What the task asks: Examine the entries and show every line in which the word "page" is found.

Material supplied:

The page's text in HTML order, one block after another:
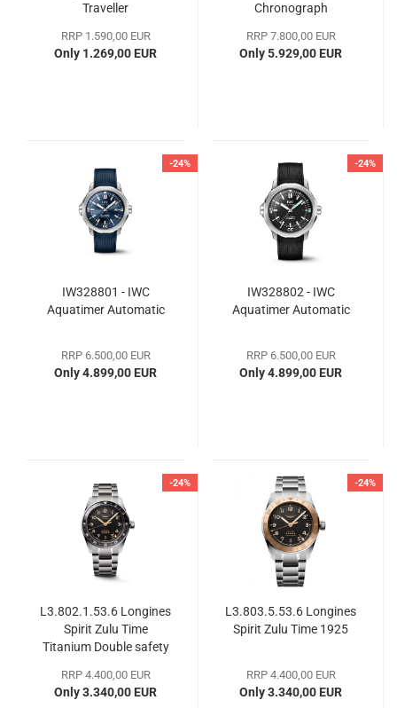
Traveller
RRP 1.590,00 EUR
Only 1.269,00 EUR
Chronograph
RRP 7.800,00 EUR
Only 5.929,00 EUR
-24%
IW328801 - IWC
Aquatimer Automatic
RRP 6.500,00 EUR
Only 4.899,00 EUR
-24%
IW328802 - IWC
Aquatimer Automatic
RRP 6.500,00 EUR
Only 4.899,00 EUR
-24%
L3.802.1.53.6 Longines
Spirit Zulu Time
Titanium Double safety
buttons
RRP 4.400,00 EUR
Only 3.340,00 EUR
-24%
L3.803.5.53.6 Longines
Spirit Zulu Time 1925
RRP 4.400,00 EUR
Only 3.340,00 EUR
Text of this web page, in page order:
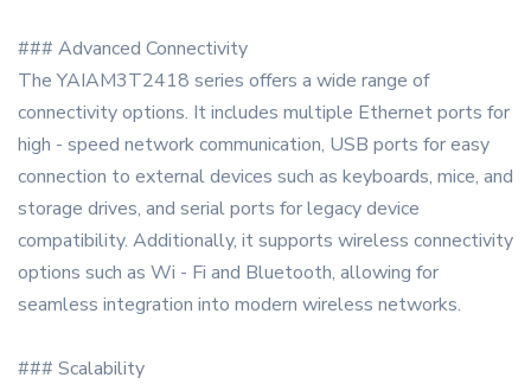
### Advanced Connectivity
The YAIAM3T2418 series offers a wide range of
connectivity options. It includes multiple Ethernet ports for
high - speed network communication, USB ports for easy
connection to external devices such as keyboards, mice, and
storage drives, and serial ports for legacy device
compatibility. Additionally, it supports wireless connectivity
options such as Wi - Fi and Bluetooth, allowing for
seamless integration into modern wireless networks.
### Scalability
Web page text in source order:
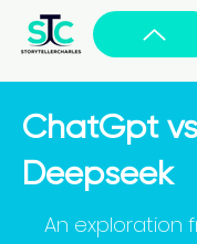
ChatGpt vs
Deepseek
An exploration

Result of this exercise:
The page's text in HTML order, one block after another:
Text of this web page, in page order:
Web page text in source order:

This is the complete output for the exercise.